* _Data_
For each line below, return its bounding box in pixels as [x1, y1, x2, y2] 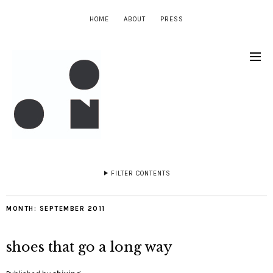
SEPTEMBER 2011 [39, 205, 105, 213]
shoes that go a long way [6, 239, 172, 255]
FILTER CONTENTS [111, 169, 171, 177]
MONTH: [6, 205, 40, 213]
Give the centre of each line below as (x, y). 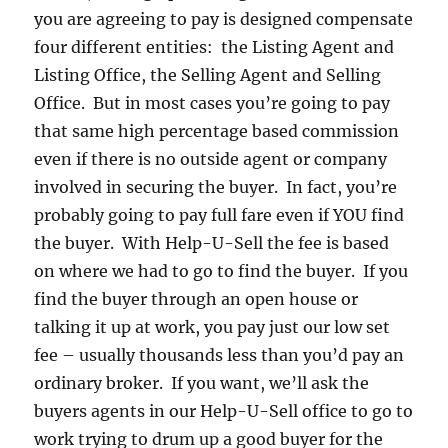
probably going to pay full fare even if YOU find (219, 215)
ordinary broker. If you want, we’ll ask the (202, 383)
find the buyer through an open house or (196, 299)
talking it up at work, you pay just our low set (212, 327)
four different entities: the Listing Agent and (214, 47)
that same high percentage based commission (217, 131)
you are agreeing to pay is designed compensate (224, 19)
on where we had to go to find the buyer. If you (221, 271)
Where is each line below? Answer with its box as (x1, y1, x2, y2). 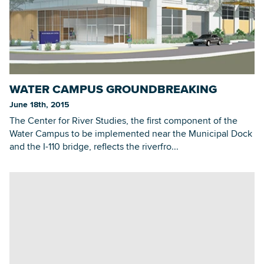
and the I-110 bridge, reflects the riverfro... (9, 139, 179, 153)
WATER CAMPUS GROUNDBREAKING (9, 80, 217, 98)
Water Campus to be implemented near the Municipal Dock (9, 126, 252, 140)
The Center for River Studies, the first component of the (9, 113, 237, 127)
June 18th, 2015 (9, 98, 70, 110)
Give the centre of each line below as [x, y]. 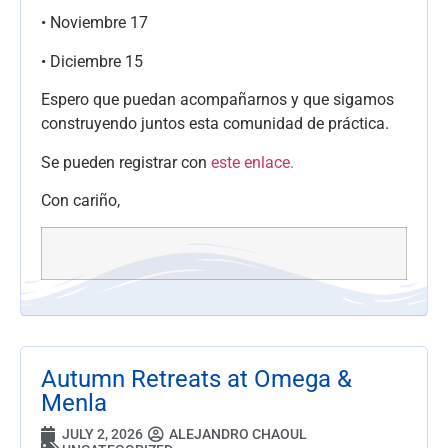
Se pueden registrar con [126, 162]
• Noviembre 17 [94, 23]
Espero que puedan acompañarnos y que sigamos [217, 100]
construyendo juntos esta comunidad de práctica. [215, 124]
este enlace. [252, 162]
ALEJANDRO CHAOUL [238, 433]
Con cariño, [80, 200]
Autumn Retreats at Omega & [196, 379]
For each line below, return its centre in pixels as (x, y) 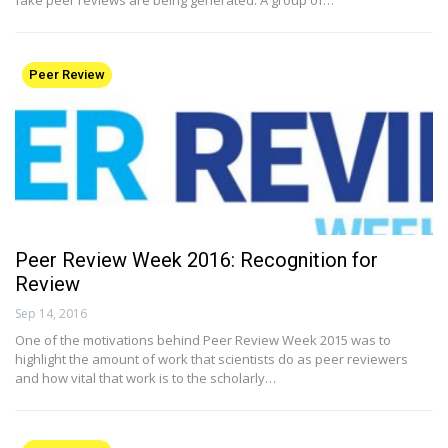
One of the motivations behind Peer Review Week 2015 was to (203, 339)
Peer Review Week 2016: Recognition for (196, 259)
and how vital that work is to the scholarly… (145, 377)
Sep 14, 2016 (51, 313)
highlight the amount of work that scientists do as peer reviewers (211, 358)
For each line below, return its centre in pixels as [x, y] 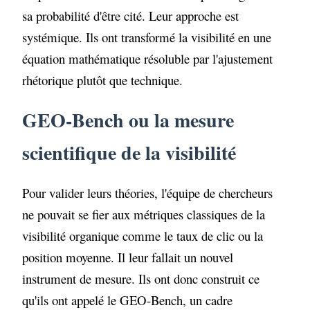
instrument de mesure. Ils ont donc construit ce [141, 278]
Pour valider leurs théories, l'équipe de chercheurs [148, 192]
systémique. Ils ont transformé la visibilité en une [147, 37]
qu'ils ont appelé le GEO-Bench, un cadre [128, 300]
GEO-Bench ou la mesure [128, 120]
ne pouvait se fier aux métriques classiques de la [144, 214]
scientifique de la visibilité [129, 152]
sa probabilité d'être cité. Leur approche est [131, 16]
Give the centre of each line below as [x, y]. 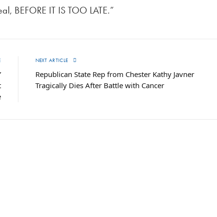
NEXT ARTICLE [52, 60]
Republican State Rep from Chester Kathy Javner [115, 74]
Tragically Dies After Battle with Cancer [100, 85]
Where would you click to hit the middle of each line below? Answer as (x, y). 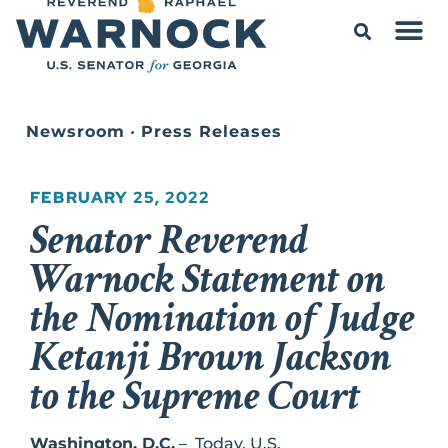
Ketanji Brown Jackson (210, 357)
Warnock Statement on (207, 279)
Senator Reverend (169, 240)
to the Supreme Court (195, 396)
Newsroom (75, 131)
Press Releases (211, 131)
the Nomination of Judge (222, 318)
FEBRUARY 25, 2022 (120, 197)
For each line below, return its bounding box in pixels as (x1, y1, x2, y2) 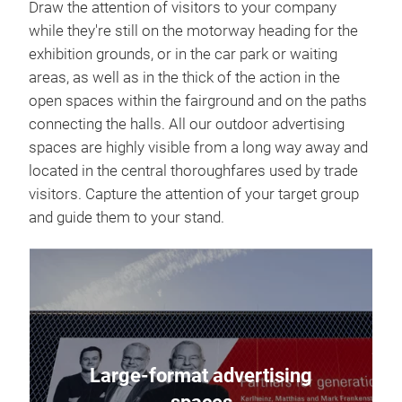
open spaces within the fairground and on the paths (29, 92, 367, 109)
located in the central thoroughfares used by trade (29, 162, 358, 179)
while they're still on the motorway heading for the (29, 22, 358, 39)
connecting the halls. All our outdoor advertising (29, 116, 345, 133)
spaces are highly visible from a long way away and (29, 139, 368, 156)
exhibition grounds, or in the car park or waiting (29, 46, 337, 63)
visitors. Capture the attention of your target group (29, 186, 359, 203)
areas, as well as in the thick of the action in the (29, 69, 340, 86)
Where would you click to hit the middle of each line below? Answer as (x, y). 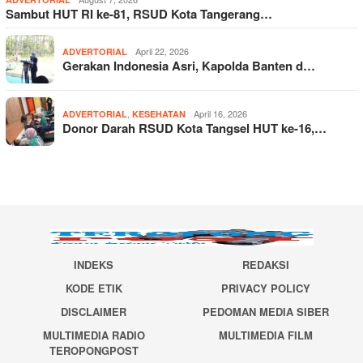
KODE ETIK (94, 288)
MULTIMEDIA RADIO (94, 335)
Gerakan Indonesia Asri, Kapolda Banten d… (189, 66)
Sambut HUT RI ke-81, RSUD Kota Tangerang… (139, 14)
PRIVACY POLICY (266, 288)
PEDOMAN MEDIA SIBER (266, 312)
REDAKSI (266, 265)
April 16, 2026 (220, 114)
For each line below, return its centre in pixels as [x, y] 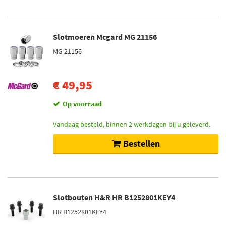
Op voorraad [82, 104]
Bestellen [141, 144]
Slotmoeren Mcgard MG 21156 [105, 37]
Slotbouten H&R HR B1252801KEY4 [114, 197]
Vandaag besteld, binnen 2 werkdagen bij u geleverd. [132, 124]
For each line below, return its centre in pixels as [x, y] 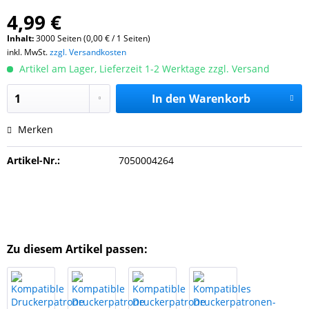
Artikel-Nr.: [33, 160]
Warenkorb [219, 99]
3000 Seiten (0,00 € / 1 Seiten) [93, 38]
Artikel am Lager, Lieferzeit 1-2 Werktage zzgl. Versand [143, 69]
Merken [36, 129]
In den [169, 99]
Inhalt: [21, 38]
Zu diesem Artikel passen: [77, 249]
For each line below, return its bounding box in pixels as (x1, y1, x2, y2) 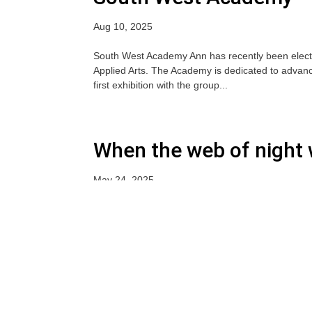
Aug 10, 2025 (93, 21, 153, 32)
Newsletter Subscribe (134, 287, 303, 306)
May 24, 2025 (93, 174, 155, 185)
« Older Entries (93, 241, 160, 252)
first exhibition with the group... (93, 79, 228, 91)
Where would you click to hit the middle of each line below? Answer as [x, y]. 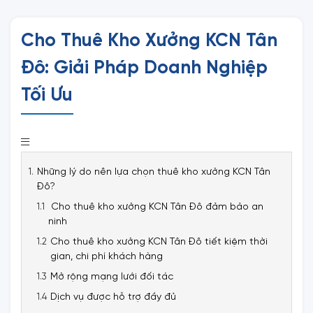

* _Your objective_
Look through the material above for the string "exhibition" and copy each line that has it.

* _Answer_
exhibition grounds, or in the car park or waiting (29, 46, 337, 63)
first exhibition with the group... (93, 79, 228, 91)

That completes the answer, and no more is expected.